1.4.2. Knowing the Total Number of Topics#
Another issue with LDA Topic Modeling is that one must know a specified amount of topics to identify across the entire corpus. Assigning this number can be quite challenging and will require a series of trial-and-error passes. As we will see in the next section, a lot of these issues, from cleaning a corpus to guessing the quantity of topics in the corpus, are eliminated with the use of transformers and more recent machine learning methods and algorithms.

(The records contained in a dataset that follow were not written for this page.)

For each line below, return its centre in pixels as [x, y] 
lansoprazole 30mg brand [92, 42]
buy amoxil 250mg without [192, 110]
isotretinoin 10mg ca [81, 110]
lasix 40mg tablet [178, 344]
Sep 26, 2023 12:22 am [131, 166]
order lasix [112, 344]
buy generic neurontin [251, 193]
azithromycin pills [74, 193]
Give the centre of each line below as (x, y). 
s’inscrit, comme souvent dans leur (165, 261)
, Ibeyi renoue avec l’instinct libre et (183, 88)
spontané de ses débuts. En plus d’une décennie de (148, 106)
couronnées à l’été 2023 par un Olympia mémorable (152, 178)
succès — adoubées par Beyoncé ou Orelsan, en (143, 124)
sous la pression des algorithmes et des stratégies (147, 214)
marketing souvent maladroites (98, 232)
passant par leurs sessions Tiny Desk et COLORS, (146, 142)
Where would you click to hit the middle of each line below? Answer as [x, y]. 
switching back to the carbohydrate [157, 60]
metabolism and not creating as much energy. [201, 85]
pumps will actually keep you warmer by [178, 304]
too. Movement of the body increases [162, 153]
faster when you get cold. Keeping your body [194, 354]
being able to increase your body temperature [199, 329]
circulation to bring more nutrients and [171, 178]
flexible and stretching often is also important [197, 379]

1.4.3. Applying a Topic Model#
Once an LDA topic model is trained, it can then be used to interrogate the corpus collectively. One can explore the topics identified and by reading the documents that the model placed in the same category. Depending on the corpus, certain topics can sometimes be difficult to understand. At this stage, the topics do not have actual names, rather they are purely numerical.
If we want to assign labels to each topic, we have two different options available to us. First, a content expert can look at the results and intuitively assign a label that makes the most sense given the corpus. Another approach is through automation. A researcher can find the most common and unique words that appear in a topic and automatically assign them to the label name.

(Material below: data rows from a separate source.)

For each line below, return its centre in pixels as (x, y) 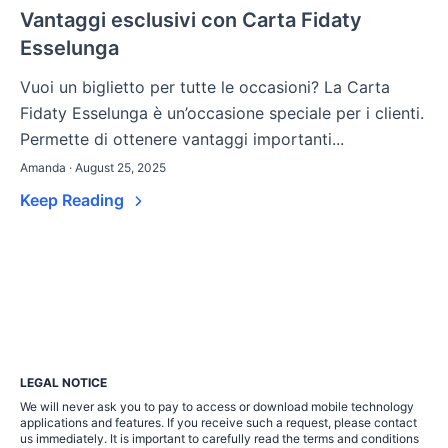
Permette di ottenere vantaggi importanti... (182, 139)
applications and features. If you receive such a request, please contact (218, 423)
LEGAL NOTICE (63, 383)
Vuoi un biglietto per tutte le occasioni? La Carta (205, 87)
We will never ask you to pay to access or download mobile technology (217, 407)
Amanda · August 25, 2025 (93, 168)
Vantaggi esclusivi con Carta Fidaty (191, 20)
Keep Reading (74, 200)
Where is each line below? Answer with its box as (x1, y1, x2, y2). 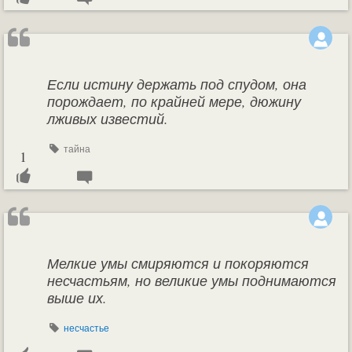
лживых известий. (47, 109, 168, 128)
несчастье (63, 321, 109, 334)
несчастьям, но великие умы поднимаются (47, 271, 336, 290)
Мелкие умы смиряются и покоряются (47, 254, 309, 273)
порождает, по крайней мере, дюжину (47, 92, 301, 111)
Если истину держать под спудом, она (47, 75, 306, 93)
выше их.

1.4.4. Summary of Key Issues with LDA Topic Modeling#
In summary, the concept of topic modeling is a worthwhile endeavor for many text-based classification problems. It is particularly useful when trying to understand large corpora that cannot possibly be read in a reasonable amount of time. It is also suited to understanding how documents cluster together in those corpora to understand large, latent (hidden) themes. LDA Topic Modeling, however, presents many limitations in this process, notably it requires a good deal of preprocessing, knowledge about the quantity of topics one wants to find in the corpus, and the inability to retain semantic and syntactic meaning.